Keywords: Calcineurin inhibitors, CKD, MCD, remission, SRNS, steroids


How to cite this article:
Agrwal S, Mantan M, Dabas A, Batra VV. Childhood steroid-resistant nephrotic syndrome: Long-term outcomes from a Tertiary Care Center. Indian J Nephrol 2022;32:320-6

How to cite this URL:
Agrwal S, Mantan M, Dabas A, Batra VV. Childhood steroid-resistant nephrotic syndrome: Long-term outcomes from a Tertiary Care Center. Indian J Nephrol [serial online] 2022 [cited 2022 Aug 9];32:320-6. Available from: https://www.indianjnephrol.org/text.asp?2022/32/4/320/351267



  Introduction Top


Nephrotic syndrome is a chronic disorder in children characterized by edema, nephrotic range proteinuria, hypoalbuminemia, and hyperlipidemia. The annual incidence of the condition is 2–7 in 100,000 in children under 15 years of age with a prevalence of 16 in 100,000; the Asian population appears to have a higher prevalence.[1],[2] While most children respond to daily prednisolone therapy, failure to respond after 4 weeks of compliant steroid therapy indicates steroid-resistant nephrotic syndrome (SRNS) seen in about 10% to 20% of all children with the condition.[3] There is variability in the prevalence of SRNS depending on the ethnicity with a prevalence of about 20% among European children to 27% to 54% among Asians.[4],[5]

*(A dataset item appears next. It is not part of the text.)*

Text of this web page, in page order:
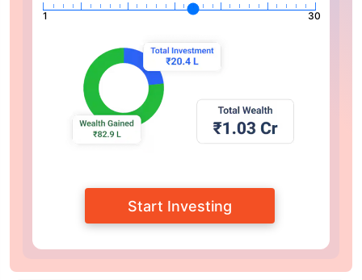
1 30
Start Investing

Patients with steroid-resistant disease pose the most difficult therapeutic challenge. These children are at risk for complications of unremitting nephrotic syndrome and developing end-stage kidney disease (ESKD) in the long term. Medications like cyclosporine, tacrolimus, intravenous cyclophosphamide, intravenous steroids, and most recently rituximab are used for inducing and maintaining remission in these patients; these drugs cause intense immunosuppression.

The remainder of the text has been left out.